En défense, ph. SM. prétend que le demandeur ne rapporte pas la preuve de son préjudice et que les parts sociales litigieuses ne constituent pas le seul patrimoine de son père, lequel perçoit également une pension de retraite de la Société des Bains de Mer ;

En l'espèce, quand bien même p. SM. ne percevait aucun dividende de la SARL A et dispose d'une pension de retraite, il n'en demeure pas moins qu'il a été dépossédé d'une partie de son patrimoine pendant plus de 7 années ;

Cette dépossession illégitime lui a nécessairement causé un préjudice justifiant son indemnisation ;

Il en convient, en conséquence, de condamner ph. SM. à lui verser la somme de 15.000 euros à titre de dommages et intérêts ;

  • Sur la demande reconventionnelle de ph. SM.

Celui qui triomphe même partiellement dans sa prétention ne peut être condamné pour avoir abusé de son droit d'agir en justice ;

Ainsi, p. SM. ayant triomphé dans en son action, la demande du défendeur tendant à le voir condamner à payer la somme de 40.000 euros à titre de dommages et intérêts est infondée ;

Il sera donc débouté de sa prétention de ce chef;

  • Sur les dépens

ph.
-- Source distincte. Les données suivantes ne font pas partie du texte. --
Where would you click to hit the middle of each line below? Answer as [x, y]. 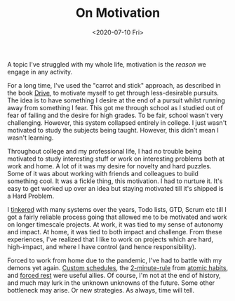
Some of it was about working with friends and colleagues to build [103, 173]
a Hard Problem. [31, 196]
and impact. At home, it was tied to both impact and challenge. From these [115, 232]
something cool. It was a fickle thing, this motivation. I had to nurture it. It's [115, 181]
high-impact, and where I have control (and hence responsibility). [102, 246]
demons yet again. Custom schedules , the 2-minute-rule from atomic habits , [118, 267]
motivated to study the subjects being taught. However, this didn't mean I [113, 130]
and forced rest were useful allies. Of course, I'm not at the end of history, [114, 275]
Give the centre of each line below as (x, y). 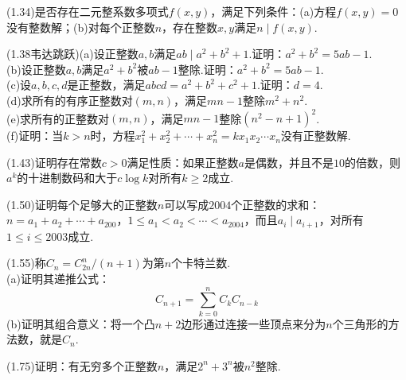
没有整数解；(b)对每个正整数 (81, 27)
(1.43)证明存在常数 (54, 162)
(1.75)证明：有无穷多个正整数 (82, 365)
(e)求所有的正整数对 (58, 118)
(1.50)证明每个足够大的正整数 (82, 204)
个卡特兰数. (201, 263)
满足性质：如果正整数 (183, 162)
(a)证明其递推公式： (58, 279)
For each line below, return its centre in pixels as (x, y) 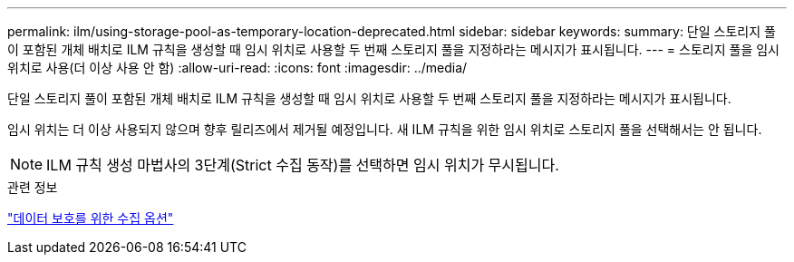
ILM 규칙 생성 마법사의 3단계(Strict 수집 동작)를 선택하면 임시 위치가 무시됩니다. (303, 165)
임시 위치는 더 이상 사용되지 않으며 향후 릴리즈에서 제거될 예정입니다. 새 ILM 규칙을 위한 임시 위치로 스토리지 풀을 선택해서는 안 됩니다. (385, 129)
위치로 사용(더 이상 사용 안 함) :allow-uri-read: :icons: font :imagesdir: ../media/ (237, 68)
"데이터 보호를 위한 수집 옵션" (91, 218)
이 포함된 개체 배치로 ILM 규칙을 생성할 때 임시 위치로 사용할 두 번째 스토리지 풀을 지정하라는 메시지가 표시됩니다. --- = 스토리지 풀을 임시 (393, 49)
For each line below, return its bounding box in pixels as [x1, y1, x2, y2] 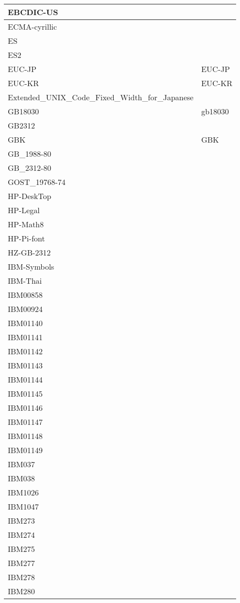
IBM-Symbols [8, 261, 54, 272]
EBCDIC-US [8, 6, 58, 18]
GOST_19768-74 [8, 176, 66, 187]
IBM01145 [8, 388, 43, 399]
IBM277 [8, 557, 35, 568]
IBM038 [8, 473, 35, 484]
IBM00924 [8, 303, 43, 314]
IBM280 [8, 585, 35, 597]
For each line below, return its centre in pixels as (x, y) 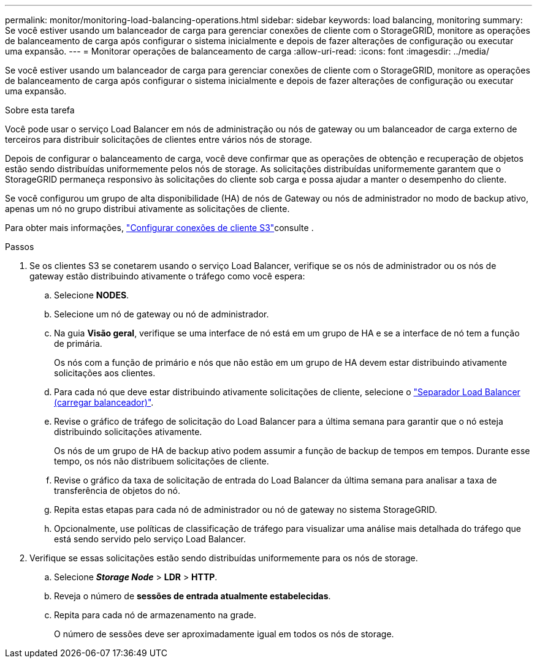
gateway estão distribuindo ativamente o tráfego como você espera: (167, 276)
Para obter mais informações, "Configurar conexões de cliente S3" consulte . (159, 228)
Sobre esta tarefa (40, 110)
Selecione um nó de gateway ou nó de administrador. (162, 314)
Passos (20, 247)
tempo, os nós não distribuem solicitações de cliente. (162, 461)
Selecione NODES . (92, 295)
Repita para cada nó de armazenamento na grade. (155, 615)
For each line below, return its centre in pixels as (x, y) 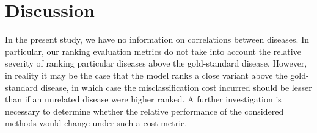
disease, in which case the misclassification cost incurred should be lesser (176, 87)
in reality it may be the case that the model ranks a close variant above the (146, 75)
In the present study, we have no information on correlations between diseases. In (157, 39)
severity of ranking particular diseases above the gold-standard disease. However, (156, 63)
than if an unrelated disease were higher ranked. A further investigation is (143, 99)
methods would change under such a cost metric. (96, 123)
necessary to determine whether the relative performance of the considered (144, 111)
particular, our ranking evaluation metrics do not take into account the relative (153, 51)
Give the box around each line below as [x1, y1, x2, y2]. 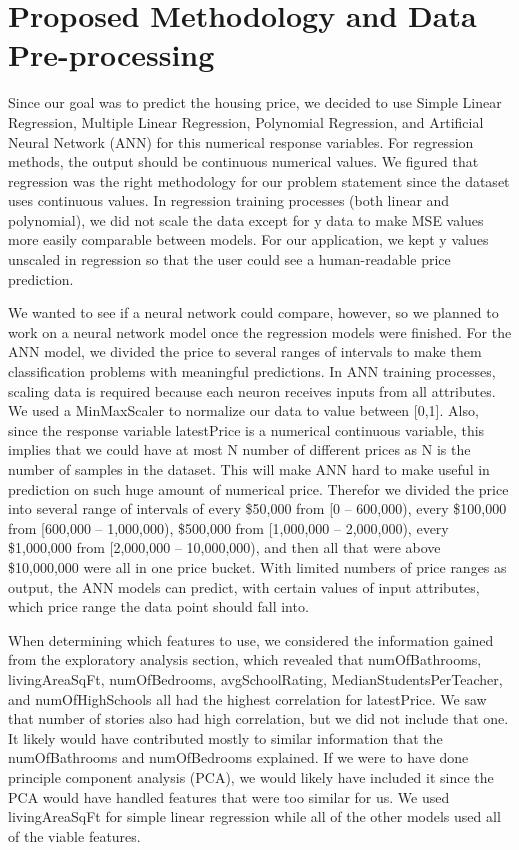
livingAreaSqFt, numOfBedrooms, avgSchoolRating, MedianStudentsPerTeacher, [8, 668, 503, 689]
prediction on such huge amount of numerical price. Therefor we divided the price [8, 478, 509, 499]
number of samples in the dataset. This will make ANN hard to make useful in [8, 459, 490, 479]
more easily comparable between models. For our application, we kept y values [8, 229, 489, 250]
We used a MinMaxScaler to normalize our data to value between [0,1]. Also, [8, 400, 479, 421]
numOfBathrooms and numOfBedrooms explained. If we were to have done [8, 747, 469, 768]
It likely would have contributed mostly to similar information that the [8, 727, 443, 748]
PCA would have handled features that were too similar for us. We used [8, 786, 450, 807]
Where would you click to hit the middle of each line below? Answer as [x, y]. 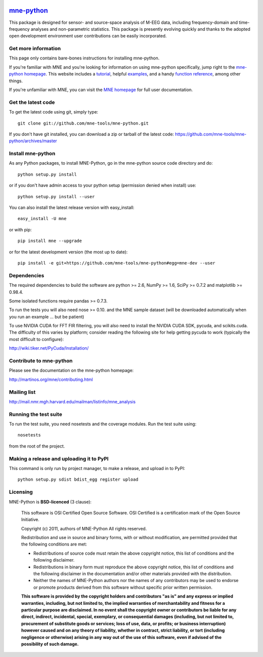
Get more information [35, 49]
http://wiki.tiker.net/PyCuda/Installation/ [49, 348]
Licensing [21, 492]
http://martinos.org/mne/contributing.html [51, 379]
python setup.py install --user [56, 197]
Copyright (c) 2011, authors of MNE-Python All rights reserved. [84, 528]
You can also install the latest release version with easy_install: [72, 207]
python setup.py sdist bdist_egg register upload [78, 479]
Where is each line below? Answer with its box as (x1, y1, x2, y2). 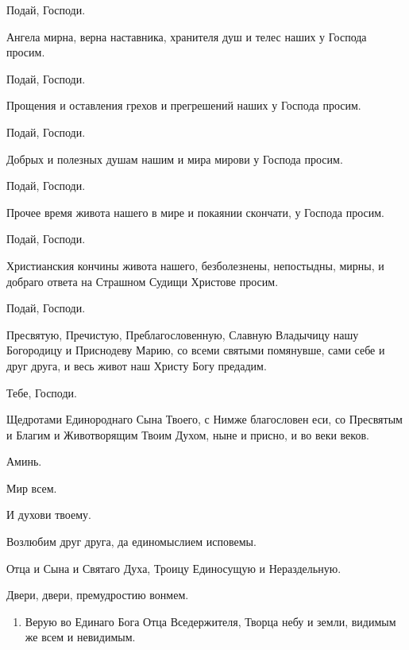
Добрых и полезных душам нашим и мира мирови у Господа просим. (6, 150, 343, 167)
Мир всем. (6, 479, 57, 496)
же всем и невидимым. (25, 629, 136, 645)
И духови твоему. (6, 506, 91, 523)
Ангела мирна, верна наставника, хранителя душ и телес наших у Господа (6, 28, 367, 44)
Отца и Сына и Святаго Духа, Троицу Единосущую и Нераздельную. (6, 559, 341, 576)
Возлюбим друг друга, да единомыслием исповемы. (6, 533, 257, 550)
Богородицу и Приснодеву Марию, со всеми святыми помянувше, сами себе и (6, 342, 385, 358)
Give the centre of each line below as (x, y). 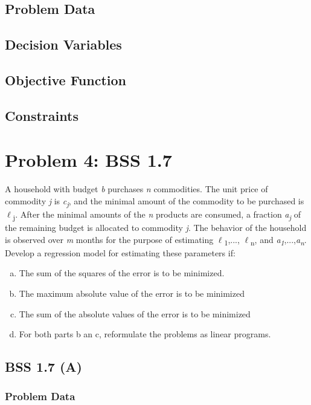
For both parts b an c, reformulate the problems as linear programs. (145, 334)
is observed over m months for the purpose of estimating (109, 239)
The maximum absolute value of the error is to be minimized (132, 293)
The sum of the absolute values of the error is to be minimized (135, 313)
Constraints (42, 115)
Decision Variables (63, 44)
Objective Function (66, 79)
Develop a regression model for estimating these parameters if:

SM., partie perdante, supportera la charge des dépens en application de l'article 231 du code de procédure civile ;

Dispositif🔗

PAR CES MOTIFS,

LE TRIBUNAL,

Statuant publiquement, contradictoirement et en premier ressort,

Dit que le consentement de p. SM. aux actes de cession au profit de son fils, ph. SM., de ses parts de la SARL A en date du 16 juin 2009 a été surpris par dol ;

En conséquence,

Prononce la nullité des trois actes de cession des parts de la SARL A numérotées de 1 à 1.022 en date du 16 juin 2009 détenues par p. SM. au profit de ph. SM. ;

Condamne ph. SM. à payer à p. SM. la somme de 15.000 euros à titre de dommages et intérêts;

Déboute ph. SM. de ses demandes reconventionnelles en bâtonnement des écritures de p. SM. et en dommages et intérêts pour procedure abusive;

Le condamne aux dépens avec distraction au profit de Maître Joëlle PASTOR-BENSA, avocat-défenseur, sous sa due affirmation ;

Ordonne que lesdits dépens soient provisoirement liquidés sur état par le Greffier en Chef, au vu du tarif applicable ;

Composition🔗

Ainsi jugé par Madame Martine COULET-CASTOLDI, Président, Chevalier de l'Ordre de Saint-Charles, Madame f. e DORNIER, Premier Juge, Madame Séverine LASCH, Juge, qui en ont délibéré conformément à la loi assistées, lors des débats seulement, de Madame Emmanuelle PHILIBERT, Greffier ;

Lecture du dispositif de la présente décision a été donnée à l'audience du 23 MARS 2017, dont la date avait été annoncée lors de la clôture des débats, par Madame Martine COULET-CASTOLDI, Président, Chevalier de l'Ordre de Saint-Charles, assistée de Madame Emmanuelle PHILIBERT, Greffier, en présence de Monsieur Olivier ZAMPHIROFF, Premier Substitut du Procureur Général, et ce en application des dispositions des articles 15 et 58 de la loi n° 1.398 du 24 juin 2013 relative à l'administration et à l'organisation judiciaires.